Due this various requirements, many approaches are needed. This paper focused on Association Rule Mining, Cluster Analysis and Distributed Computing. In the field of Association Rule Mining, the Apriori and FP-Growth algorithms were presented. The Apriori algorithm is the most common one in this area but it has to scan the data source quite often. In addition, the complexity is comparatively high, because of the
generation of the candidate item set. In order to improve the scans of the data source, the FPGrowth algorithm was published. Instead of n+1 scans it takes only two. After a special data structure, the FP-Tree, was build the further work can easily be parallelized and executed on multiple machines.
The K-Means algorithm is the most common one for cluster analysis. Using a data source it creates k clusters based on the euclidean distance. The results depends on the initial cluster position and the number of clusters. Because the initial clusters are chosen at random, there is no unique solution for a specific problem.
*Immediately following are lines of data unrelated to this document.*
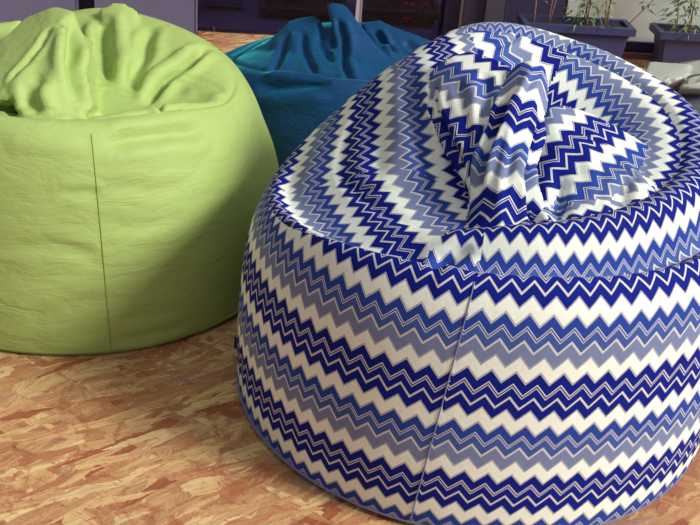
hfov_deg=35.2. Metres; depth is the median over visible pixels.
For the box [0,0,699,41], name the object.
wall
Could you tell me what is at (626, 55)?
trim
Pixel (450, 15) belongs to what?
trim
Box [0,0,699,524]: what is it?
floor
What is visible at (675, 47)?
planter
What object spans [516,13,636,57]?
planter
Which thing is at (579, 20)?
bamboo plant
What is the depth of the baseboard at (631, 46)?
4.30 m
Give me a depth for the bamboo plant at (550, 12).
3.92 m
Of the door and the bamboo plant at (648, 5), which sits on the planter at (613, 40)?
the bamboo plant at (648, 5)
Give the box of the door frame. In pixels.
[458,0,463,27]
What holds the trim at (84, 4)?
attached to the wall
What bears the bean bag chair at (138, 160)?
on the floor
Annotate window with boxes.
[197,1,268,32]
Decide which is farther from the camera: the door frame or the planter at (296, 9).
the planter at (296, 9)
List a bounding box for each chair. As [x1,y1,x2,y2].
[0,3,278,354]
[225,3,430,167]
[234,22,699,524]
[645,60,699,114]
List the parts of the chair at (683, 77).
panel
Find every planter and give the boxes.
[259,0,347,20]
[362,0,439,24]
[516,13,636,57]
[649,23,699,62]
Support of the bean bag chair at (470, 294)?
on the floor
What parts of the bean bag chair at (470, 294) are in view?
panel
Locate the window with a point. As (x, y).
(197, 1)
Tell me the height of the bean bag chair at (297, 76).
0.440 m
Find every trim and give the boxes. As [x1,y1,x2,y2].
[80,0,94,9]
[354,0,362,21]
[437,0,460,36]
[483,0,508,21]
[621,52,653,59]
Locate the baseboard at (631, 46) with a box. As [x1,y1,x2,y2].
[624,41,653,52]
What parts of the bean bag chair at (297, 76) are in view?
panel, panel
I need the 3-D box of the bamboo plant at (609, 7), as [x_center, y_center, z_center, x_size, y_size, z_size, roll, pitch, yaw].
[0.926,-1.088,3.861,0.238,0.550,0.214,5,28,0]
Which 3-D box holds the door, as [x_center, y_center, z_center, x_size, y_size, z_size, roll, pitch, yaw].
[0.544,-2.014,3.740,0.085,2.606,0.246,2,28,-5]
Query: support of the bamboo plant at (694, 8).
on the planter at (675, 47)
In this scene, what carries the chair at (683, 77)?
on the floor
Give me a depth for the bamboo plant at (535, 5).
3.93 m
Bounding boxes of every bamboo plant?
[533,0,536,21]
[545,0,556,22]
[560,0,613,31]
[596,0,622,25]
[628,0,655,24]
[649,0,699,39]
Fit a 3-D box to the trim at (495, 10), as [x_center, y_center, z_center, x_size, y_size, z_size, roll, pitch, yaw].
[0.624,-2.007,3.737,0.087,2.606,0.266,2,28,-5]
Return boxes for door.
[461,0,485,26]
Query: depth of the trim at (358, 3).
4.19 m
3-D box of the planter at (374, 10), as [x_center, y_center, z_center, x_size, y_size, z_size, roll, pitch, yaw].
[0.199,-1.044,4.561,0.334,0.071,0.307,2,28,-5]
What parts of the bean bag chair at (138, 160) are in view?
panel
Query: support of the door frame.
attached to the wall
However the K-Means++ algorithm improves the runtime by doing a preprocessing before it proceeds as the K-Means algorithm. With this preprocessing the K-Means++ algorithm is guaranteed to find a solutions that is O(log(k)) competitive to the solution of the K-Means algorithm.
Finally the MapReduce Framework allows a parallel and distributed processing of Big Data. For this hundred or even thousands of computers are used to process large amount of data. The framework is easy to use, even without knowledge about parallel and distributed systems. All techniques in this paper are used for processing large data sets. Therefore it is usually not possible to get a response in seconds or even minutes. It usually takes multiple minutes, hours or days until the result is computed.
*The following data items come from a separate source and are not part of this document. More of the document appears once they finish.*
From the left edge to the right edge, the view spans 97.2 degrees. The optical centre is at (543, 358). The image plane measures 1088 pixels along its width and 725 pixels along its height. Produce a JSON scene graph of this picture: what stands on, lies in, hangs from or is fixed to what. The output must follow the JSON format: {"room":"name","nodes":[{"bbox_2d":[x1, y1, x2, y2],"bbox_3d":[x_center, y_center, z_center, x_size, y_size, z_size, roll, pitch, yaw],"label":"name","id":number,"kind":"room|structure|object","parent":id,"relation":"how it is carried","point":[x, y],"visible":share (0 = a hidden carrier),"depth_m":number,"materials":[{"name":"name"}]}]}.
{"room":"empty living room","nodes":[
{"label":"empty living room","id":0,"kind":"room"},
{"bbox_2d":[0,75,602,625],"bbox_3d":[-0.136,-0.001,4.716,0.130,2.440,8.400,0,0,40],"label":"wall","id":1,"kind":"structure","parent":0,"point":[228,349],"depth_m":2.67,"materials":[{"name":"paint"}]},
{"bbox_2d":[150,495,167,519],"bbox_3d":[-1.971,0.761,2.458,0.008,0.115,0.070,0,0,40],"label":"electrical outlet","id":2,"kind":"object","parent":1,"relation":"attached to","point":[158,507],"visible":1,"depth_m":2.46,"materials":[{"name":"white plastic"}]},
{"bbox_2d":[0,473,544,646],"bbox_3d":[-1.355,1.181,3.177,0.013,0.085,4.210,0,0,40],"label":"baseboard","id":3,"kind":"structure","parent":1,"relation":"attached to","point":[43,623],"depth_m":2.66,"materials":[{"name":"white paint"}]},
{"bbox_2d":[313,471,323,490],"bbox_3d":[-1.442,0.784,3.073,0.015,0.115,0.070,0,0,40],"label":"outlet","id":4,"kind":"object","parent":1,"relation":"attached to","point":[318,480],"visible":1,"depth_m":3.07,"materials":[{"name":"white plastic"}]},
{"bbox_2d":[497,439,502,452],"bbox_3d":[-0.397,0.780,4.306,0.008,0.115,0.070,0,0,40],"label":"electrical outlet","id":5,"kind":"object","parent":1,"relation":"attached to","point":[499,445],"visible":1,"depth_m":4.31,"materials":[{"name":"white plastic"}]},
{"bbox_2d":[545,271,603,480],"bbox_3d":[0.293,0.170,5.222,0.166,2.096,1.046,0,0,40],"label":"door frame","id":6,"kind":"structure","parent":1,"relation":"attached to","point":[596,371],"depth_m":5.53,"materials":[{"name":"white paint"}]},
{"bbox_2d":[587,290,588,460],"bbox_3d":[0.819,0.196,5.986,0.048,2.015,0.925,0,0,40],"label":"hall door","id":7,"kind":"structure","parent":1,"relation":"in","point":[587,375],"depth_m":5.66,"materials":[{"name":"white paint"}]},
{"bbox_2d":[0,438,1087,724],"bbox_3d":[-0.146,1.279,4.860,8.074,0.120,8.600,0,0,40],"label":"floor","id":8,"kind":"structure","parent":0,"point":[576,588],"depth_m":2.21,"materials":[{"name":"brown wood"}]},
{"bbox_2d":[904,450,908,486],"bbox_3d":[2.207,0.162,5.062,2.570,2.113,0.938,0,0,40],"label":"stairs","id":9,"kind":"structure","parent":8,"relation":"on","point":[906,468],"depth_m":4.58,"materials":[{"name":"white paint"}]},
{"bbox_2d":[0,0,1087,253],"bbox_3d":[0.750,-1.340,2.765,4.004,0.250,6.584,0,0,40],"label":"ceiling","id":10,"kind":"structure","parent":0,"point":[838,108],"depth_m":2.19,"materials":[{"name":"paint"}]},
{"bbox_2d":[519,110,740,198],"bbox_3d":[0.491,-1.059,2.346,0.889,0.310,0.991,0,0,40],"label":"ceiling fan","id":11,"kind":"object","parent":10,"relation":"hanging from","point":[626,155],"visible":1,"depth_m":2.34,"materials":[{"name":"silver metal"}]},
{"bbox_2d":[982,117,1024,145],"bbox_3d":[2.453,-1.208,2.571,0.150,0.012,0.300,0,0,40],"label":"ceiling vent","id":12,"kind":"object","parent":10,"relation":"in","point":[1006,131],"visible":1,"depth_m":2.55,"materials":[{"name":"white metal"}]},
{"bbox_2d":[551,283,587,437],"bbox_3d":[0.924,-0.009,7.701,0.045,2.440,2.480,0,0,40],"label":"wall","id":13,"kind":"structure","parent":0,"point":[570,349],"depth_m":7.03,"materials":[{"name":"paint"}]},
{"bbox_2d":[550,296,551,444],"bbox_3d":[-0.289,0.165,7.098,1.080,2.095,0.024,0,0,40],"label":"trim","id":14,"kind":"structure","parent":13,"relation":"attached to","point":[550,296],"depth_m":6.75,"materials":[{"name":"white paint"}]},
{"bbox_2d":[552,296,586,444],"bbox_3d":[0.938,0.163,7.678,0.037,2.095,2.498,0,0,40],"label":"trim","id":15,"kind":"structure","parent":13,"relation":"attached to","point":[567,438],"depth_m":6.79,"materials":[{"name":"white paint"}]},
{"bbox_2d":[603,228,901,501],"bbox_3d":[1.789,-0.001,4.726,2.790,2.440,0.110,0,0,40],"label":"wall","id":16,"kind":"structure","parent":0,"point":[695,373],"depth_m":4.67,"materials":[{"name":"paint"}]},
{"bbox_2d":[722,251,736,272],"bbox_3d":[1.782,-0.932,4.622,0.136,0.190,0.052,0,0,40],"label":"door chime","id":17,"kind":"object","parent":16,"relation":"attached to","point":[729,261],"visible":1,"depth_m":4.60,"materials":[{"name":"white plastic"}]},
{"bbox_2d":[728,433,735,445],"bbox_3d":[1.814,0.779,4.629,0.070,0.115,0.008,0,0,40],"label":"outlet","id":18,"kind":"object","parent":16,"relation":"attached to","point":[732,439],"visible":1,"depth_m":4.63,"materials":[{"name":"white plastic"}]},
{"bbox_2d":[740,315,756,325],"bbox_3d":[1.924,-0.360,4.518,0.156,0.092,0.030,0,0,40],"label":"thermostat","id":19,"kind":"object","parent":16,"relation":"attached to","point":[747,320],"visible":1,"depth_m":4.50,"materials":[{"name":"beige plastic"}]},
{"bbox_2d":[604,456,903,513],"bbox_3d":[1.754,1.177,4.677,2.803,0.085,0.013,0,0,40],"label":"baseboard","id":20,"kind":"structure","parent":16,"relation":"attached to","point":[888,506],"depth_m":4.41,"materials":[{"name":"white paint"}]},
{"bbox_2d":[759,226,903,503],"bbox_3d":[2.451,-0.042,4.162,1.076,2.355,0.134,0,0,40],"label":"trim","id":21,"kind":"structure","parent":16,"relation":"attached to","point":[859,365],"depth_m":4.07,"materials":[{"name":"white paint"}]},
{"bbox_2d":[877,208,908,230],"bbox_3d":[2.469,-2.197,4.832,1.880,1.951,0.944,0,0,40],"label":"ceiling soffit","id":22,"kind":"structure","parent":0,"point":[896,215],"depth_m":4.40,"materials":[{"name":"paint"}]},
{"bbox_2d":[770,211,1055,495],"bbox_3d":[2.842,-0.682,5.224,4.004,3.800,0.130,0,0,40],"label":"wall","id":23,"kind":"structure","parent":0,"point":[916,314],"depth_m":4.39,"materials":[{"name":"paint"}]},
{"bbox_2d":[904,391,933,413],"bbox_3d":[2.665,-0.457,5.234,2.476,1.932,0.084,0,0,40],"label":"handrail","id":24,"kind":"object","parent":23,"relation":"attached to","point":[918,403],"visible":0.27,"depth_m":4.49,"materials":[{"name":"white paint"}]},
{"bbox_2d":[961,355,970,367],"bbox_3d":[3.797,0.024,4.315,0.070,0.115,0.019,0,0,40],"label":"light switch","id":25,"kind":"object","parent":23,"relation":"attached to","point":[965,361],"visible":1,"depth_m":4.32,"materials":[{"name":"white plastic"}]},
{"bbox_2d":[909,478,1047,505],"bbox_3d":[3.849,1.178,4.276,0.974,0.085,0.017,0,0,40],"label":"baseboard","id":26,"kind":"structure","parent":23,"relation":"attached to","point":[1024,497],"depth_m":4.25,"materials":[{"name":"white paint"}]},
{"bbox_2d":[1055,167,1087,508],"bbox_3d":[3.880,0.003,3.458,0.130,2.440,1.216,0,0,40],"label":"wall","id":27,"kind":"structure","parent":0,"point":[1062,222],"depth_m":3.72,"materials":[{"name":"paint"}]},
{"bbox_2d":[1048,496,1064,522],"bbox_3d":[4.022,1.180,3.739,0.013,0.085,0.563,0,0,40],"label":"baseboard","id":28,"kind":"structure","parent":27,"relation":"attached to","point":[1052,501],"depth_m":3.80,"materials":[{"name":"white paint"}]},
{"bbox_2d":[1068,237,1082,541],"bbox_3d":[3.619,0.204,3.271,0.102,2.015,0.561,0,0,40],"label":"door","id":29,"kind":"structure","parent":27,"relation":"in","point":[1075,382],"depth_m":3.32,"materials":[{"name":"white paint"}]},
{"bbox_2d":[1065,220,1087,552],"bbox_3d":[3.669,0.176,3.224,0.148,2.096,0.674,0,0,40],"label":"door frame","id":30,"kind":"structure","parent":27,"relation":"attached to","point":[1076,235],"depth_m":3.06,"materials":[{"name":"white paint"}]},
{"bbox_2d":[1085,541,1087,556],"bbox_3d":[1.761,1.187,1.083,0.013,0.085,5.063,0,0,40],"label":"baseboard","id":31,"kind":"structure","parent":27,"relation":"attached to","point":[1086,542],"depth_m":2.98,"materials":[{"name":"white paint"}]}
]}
For most companies it is necessary to get a very fast response like in the OLAP approach. For this, Google’s BigQuery is one possible solutions. With using tools for ad-hoc analysis, there are no possibilities for a deep analysis of the data set. To provide an ad-hoc analysis with a deep analysis of the data set, what is needed are algorithms that are more efficient and more specialized for a certain domain. Because of this, technology for analyzing Big Data is also an important area in the academic environment. Here the focus is the running time and the efficiency of these algorithms. Furthermore the data volume is still rising, so another probable approach is further parallelization of the computational tasks. On the other side, the running time can also be improved by specialized algorithms like the Apriori algorithm for the analysis of related transactions.